▶ _Excerpted records_
────
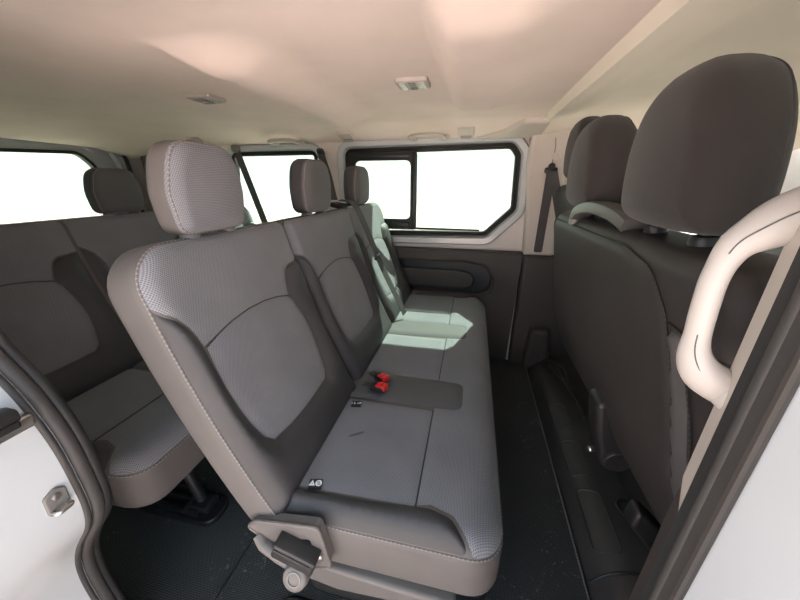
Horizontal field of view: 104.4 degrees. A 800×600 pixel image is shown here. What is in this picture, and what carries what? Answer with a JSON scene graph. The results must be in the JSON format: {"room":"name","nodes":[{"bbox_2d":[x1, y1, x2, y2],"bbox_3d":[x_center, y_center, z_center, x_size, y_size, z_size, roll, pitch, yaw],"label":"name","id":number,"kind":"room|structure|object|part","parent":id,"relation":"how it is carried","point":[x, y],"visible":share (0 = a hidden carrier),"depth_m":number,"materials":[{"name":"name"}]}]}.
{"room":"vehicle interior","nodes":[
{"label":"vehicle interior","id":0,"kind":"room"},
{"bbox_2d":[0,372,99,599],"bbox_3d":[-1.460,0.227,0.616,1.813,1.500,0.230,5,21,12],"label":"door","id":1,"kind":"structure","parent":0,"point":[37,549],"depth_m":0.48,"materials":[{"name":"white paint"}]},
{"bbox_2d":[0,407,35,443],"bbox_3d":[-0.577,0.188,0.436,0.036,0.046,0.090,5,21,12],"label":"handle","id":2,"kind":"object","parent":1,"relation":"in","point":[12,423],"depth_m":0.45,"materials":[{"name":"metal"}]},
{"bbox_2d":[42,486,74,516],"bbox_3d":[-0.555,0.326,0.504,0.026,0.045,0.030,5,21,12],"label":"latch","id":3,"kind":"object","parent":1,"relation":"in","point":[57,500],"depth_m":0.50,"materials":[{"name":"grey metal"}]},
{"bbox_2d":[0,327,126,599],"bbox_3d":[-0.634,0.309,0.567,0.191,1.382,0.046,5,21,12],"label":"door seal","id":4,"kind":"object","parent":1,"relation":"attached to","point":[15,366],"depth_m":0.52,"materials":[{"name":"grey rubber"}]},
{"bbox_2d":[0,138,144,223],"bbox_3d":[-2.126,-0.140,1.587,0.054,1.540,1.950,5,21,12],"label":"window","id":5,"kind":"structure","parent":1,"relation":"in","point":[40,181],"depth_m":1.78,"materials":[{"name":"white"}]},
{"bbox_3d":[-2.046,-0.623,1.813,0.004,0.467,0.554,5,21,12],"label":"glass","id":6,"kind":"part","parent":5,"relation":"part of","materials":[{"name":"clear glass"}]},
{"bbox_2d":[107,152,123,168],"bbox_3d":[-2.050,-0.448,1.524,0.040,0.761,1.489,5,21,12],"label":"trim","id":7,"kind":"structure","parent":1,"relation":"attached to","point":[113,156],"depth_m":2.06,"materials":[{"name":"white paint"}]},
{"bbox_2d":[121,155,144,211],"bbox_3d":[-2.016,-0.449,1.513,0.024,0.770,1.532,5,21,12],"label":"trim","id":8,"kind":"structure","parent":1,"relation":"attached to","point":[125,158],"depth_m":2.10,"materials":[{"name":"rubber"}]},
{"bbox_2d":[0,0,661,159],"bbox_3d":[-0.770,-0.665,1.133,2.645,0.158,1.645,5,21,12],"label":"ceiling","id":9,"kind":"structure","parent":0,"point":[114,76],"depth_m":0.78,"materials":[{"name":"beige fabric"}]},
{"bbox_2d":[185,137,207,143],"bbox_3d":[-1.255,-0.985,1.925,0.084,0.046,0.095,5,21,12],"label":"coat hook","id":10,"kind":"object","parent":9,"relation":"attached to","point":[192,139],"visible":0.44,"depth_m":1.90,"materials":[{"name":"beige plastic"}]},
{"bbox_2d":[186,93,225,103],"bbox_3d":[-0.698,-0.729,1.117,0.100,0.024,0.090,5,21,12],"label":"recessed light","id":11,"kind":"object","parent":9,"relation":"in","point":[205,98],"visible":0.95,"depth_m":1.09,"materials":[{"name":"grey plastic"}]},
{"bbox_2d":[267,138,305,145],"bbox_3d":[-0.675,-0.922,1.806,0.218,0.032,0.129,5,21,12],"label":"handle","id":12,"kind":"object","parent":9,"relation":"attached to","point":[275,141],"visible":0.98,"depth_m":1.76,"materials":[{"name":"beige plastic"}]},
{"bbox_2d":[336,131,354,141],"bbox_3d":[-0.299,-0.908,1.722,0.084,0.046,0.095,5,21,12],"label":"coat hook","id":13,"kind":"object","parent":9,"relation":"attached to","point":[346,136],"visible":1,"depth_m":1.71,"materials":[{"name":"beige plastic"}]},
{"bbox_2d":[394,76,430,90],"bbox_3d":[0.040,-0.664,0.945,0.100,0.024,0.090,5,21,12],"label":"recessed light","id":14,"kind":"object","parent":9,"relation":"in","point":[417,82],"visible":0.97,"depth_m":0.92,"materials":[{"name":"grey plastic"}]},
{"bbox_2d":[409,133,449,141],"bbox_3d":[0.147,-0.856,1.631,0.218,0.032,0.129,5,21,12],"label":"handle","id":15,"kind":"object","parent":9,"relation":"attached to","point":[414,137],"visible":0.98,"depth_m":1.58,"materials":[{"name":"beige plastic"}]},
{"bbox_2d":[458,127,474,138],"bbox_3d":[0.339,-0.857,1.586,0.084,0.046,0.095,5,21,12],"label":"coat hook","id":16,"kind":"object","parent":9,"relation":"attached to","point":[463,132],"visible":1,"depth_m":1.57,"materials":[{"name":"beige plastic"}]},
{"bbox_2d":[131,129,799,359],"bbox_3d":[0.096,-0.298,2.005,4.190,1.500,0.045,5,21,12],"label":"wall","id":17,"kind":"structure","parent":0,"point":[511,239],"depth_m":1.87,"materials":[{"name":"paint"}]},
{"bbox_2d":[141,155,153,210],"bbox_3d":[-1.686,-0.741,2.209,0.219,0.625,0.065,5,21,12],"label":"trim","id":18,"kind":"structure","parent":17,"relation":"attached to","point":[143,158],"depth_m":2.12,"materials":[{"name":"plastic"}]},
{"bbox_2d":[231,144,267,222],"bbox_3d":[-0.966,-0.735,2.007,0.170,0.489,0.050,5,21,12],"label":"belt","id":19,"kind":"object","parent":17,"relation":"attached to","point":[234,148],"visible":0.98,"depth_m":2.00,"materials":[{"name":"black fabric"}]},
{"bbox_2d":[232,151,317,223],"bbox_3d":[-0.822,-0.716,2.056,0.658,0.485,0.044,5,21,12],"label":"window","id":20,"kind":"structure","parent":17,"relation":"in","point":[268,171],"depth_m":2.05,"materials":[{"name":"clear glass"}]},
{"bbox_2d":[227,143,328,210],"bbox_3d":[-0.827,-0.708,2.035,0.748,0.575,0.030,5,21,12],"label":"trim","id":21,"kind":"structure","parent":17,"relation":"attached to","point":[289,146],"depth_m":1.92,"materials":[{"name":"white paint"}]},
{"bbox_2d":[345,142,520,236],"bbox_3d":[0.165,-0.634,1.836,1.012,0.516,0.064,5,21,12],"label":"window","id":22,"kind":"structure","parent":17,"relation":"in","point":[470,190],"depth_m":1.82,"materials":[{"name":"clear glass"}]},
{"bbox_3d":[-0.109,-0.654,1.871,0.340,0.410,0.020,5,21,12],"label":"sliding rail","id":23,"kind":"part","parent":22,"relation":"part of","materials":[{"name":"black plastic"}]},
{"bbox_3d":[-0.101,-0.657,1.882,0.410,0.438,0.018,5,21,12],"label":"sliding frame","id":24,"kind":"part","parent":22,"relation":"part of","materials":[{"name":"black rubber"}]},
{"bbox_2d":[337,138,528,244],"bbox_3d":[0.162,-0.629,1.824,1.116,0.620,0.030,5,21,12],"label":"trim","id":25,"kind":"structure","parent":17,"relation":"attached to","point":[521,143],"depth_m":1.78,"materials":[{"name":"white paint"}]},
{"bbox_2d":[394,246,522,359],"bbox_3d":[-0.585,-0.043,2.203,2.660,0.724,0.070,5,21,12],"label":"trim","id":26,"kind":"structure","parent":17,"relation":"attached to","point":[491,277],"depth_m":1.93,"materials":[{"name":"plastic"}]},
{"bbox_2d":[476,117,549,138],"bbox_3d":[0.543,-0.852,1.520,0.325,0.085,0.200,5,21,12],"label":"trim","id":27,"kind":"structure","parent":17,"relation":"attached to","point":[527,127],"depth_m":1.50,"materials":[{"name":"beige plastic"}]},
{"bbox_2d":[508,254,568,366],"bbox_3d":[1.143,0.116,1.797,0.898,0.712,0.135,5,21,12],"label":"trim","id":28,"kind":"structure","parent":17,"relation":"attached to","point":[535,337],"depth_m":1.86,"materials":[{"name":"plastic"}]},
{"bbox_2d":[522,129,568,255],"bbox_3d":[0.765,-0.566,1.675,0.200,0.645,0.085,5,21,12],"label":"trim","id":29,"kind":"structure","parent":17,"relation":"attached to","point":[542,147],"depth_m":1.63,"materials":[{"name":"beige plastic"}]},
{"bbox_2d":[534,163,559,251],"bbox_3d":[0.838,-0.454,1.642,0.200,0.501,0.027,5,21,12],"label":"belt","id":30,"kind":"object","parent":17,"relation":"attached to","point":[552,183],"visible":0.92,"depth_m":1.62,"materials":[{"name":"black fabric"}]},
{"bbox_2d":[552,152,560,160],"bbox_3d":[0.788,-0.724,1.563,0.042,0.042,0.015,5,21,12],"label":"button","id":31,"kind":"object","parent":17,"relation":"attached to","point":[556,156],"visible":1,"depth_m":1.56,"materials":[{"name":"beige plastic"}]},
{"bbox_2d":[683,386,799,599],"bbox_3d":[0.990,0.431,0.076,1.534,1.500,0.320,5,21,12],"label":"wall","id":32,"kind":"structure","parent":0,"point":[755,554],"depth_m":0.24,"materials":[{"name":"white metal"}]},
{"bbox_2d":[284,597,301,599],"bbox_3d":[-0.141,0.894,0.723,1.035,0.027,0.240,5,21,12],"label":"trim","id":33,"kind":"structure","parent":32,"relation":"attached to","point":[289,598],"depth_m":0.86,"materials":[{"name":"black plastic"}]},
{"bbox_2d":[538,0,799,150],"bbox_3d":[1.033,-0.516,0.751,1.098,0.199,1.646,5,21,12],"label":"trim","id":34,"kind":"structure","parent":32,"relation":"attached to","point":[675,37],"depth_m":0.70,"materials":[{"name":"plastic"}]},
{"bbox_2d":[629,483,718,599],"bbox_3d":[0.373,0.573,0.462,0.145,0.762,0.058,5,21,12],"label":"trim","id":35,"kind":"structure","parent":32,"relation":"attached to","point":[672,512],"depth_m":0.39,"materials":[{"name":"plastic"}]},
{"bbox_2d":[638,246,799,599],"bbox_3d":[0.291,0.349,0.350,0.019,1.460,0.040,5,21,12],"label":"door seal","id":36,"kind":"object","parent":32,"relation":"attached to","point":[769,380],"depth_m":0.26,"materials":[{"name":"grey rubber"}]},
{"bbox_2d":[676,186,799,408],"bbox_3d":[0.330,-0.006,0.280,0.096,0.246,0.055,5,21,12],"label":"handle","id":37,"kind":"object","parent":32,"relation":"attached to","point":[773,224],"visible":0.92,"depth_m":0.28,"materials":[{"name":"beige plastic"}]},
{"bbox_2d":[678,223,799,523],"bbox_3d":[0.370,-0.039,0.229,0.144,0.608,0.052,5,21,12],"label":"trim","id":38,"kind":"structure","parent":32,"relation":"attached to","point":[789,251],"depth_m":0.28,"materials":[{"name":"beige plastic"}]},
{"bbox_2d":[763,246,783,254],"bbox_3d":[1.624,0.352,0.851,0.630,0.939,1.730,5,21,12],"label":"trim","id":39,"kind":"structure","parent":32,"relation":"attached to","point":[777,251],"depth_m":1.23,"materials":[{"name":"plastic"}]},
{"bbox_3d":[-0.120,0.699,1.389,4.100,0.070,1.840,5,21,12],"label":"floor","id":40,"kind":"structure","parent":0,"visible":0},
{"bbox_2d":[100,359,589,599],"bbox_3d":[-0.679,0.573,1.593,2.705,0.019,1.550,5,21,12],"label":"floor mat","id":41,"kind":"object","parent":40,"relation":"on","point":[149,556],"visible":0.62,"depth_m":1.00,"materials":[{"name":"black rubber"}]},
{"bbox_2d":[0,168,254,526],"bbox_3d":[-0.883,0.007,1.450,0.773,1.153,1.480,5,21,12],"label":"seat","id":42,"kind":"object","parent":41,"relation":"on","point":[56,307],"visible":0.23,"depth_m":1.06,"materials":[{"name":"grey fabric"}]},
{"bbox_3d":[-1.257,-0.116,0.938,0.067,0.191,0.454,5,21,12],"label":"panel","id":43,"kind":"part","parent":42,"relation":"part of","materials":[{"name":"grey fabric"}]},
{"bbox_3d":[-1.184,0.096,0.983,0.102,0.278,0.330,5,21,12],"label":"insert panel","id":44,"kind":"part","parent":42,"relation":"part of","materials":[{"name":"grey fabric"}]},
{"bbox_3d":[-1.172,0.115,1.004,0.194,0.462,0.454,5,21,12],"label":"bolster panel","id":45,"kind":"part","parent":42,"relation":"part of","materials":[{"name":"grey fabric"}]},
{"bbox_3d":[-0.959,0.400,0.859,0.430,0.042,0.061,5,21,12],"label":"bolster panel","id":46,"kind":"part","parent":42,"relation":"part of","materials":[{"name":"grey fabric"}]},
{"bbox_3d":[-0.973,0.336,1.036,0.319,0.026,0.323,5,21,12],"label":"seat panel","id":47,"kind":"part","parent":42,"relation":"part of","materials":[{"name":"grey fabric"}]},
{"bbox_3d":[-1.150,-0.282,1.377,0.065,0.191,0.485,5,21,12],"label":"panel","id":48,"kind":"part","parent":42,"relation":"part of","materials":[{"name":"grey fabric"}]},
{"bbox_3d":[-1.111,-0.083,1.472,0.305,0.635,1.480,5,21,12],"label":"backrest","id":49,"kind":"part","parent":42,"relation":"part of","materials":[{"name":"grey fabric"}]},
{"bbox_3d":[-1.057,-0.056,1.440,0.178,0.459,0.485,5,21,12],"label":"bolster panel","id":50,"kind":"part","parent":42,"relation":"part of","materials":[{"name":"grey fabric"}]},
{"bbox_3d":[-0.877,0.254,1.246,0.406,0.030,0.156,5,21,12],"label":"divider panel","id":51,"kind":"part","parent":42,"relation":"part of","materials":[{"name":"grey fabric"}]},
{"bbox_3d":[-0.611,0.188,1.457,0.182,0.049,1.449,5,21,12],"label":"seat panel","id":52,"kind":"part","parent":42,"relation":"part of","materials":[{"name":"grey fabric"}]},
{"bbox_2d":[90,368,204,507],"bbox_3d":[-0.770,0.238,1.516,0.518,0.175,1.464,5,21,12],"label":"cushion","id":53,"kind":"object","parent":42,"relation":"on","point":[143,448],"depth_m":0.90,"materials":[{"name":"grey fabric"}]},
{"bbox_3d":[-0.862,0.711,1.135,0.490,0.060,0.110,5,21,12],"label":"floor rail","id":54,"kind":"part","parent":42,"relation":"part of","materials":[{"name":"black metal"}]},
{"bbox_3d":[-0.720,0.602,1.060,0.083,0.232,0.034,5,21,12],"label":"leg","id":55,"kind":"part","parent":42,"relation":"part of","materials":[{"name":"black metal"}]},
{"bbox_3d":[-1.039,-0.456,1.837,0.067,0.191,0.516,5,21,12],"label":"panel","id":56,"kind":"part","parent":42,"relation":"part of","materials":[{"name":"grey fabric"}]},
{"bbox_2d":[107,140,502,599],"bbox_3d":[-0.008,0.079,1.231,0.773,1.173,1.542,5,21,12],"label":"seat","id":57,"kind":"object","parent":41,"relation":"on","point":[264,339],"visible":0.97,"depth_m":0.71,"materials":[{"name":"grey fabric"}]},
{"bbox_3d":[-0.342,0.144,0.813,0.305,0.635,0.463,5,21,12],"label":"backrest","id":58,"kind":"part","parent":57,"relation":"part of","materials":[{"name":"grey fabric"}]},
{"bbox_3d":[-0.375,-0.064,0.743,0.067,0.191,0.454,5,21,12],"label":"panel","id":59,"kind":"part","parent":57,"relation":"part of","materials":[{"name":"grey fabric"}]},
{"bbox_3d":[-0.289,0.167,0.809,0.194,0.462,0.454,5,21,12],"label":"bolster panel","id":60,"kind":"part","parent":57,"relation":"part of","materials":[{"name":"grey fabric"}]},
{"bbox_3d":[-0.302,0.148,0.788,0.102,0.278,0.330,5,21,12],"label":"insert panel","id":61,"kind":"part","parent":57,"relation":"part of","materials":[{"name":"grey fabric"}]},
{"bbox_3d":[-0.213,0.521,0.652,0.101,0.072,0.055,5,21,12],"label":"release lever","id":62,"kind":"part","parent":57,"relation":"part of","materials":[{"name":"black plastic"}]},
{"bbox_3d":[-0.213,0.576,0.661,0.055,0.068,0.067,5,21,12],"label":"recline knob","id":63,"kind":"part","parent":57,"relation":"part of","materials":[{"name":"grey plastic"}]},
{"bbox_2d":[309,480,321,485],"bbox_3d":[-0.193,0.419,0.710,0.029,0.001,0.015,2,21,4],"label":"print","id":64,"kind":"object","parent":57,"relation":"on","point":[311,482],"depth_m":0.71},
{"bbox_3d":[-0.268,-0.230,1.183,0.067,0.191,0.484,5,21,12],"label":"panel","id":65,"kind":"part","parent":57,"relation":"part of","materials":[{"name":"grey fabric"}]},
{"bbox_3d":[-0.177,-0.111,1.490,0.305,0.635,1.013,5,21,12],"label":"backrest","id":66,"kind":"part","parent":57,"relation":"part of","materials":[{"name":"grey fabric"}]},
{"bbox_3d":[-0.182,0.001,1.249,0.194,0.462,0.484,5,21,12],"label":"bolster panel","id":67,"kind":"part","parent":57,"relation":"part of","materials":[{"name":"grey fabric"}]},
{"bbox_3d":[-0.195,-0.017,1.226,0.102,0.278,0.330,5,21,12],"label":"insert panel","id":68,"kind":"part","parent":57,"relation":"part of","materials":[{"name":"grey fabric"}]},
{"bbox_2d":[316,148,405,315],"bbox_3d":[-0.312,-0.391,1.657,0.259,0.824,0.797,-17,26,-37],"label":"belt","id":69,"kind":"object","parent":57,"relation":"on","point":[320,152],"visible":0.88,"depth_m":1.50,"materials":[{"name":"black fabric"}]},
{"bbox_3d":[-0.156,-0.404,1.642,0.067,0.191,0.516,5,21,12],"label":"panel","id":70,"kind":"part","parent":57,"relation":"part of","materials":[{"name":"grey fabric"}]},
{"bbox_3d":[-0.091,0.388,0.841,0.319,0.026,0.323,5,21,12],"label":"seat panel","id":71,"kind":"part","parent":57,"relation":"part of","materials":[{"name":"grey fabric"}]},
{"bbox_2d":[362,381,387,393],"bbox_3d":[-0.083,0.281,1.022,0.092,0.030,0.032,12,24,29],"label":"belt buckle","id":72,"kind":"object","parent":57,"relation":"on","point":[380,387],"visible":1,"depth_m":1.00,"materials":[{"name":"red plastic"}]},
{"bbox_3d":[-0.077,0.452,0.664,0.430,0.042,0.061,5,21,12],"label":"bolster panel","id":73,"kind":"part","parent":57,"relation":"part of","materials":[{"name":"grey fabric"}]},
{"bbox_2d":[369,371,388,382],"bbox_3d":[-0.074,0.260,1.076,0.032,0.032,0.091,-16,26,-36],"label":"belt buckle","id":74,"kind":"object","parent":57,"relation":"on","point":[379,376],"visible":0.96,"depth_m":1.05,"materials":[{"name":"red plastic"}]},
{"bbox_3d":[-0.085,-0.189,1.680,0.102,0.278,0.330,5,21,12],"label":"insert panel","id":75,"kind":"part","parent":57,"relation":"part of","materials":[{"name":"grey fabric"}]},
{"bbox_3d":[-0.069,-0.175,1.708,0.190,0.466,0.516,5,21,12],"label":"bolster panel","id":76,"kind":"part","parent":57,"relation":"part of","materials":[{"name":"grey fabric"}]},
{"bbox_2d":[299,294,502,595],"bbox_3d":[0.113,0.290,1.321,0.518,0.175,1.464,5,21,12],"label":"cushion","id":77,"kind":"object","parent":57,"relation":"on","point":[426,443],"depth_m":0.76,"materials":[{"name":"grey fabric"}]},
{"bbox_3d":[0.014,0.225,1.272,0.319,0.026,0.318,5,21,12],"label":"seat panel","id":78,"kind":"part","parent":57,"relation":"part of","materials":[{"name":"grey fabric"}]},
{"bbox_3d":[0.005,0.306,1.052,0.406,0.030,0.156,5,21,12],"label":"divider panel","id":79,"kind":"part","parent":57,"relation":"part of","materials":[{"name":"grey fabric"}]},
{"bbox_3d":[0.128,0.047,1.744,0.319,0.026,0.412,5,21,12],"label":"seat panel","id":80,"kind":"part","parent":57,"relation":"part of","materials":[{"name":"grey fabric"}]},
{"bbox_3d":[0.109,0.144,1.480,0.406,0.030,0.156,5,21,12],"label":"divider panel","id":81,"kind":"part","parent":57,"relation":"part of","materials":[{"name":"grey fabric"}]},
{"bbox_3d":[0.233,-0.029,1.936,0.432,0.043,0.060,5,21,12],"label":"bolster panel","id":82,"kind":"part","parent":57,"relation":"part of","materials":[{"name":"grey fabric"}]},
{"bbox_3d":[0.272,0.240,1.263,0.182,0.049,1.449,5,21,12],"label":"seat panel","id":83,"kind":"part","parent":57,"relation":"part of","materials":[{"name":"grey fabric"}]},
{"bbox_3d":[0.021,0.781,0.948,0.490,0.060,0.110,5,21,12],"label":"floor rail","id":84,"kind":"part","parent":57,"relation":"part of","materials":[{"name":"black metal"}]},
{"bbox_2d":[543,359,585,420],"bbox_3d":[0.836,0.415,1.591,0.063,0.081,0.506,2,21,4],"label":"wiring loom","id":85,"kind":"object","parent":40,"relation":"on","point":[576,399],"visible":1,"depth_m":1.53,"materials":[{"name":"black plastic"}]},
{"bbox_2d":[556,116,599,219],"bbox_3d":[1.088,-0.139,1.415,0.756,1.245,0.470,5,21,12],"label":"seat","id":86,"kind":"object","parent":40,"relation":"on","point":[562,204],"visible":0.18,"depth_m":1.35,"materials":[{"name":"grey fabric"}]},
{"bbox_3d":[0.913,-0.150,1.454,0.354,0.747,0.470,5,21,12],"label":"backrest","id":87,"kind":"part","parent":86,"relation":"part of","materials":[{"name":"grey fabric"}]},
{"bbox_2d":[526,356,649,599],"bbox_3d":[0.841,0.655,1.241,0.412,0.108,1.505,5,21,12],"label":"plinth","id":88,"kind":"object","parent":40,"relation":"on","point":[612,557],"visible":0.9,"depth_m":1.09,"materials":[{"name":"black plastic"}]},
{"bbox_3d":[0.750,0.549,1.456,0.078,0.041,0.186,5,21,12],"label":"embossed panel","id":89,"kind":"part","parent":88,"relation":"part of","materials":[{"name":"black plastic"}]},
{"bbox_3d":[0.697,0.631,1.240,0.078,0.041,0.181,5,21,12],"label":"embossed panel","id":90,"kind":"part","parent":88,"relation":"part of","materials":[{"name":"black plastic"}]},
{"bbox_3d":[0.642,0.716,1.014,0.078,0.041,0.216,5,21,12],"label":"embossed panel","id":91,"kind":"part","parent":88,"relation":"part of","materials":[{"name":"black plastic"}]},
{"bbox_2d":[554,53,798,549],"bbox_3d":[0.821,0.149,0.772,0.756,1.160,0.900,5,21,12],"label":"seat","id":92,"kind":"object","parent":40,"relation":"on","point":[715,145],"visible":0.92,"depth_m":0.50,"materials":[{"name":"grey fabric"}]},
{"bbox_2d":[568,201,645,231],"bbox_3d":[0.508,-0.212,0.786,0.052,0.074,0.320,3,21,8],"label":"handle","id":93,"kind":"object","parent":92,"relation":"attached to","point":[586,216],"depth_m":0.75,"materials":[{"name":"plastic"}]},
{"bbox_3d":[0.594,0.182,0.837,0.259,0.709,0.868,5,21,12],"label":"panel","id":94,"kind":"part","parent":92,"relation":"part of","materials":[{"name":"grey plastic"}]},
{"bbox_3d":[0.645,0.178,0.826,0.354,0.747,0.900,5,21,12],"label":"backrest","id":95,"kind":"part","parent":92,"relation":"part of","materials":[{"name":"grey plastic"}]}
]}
────
▶ _Task item_
Copy out each line of the listing that holds the string "light".

▶ _Result for this task_
{"bbox_2d":[186,93,225,103],"bbox_3d":[-0.698,-0.729,1.117,0.100,0.024,0.090,5,21,12],"label":"recessed light","id":11,"kind":"object","parent":9,"relation":"in","point":[205,98],"visible":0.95,"depth_m":1.09,"materials":[{"name":"grey plastic"}]},
{"bbox_2d":[394,76,430,90],"bbox_3d":[0.040,-0.664,0.945,0.100,0.024,0.090,5,21,12],"label":"recessed light","id":14,"kind":"object","parent":9,"relation":"in","point":[417,82],"visible":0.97,"depth_m":0.92,"materials":[{"name":"grey plastic"}]},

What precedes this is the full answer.